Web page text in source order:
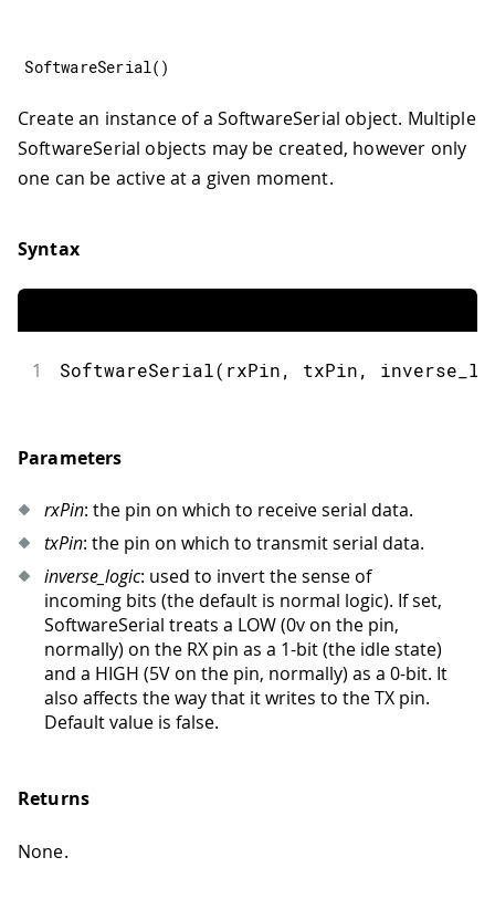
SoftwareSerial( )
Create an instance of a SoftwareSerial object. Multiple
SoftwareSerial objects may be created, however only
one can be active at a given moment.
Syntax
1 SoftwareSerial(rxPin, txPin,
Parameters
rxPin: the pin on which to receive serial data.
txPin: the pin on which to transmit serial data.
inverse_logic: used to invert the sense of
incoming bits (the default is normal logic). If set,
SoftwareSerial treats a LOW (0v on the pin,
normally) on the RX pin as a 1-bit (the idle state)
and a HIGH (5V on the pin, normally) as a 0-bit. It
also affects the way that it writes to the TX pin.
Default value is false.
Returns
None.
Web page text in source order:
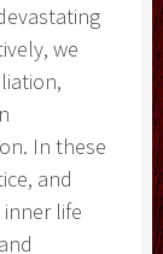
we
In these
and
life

::::::::::

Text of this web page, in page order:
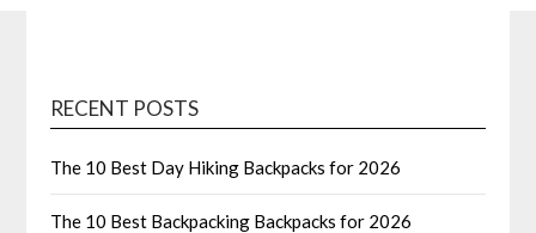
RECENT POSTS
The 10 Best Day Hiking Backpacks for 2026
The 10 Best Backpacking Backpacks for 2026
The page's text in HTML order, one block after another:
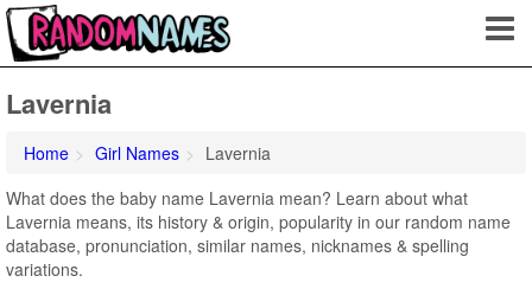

::::::::::

## PROBLEM STATEMENT
Every line above from the one with "Text of this" down to the one with "The page's text" must be written out exactly, and no picture may appear.

## FINISHED EXERCISE
Text of this web page, in page order:
RECENT POSTS
The 10 Best Day Hiking Backpacks for 2026
The 10 Best Backpacking Backpacks for 2026
The page's text in HTML order, one block after another:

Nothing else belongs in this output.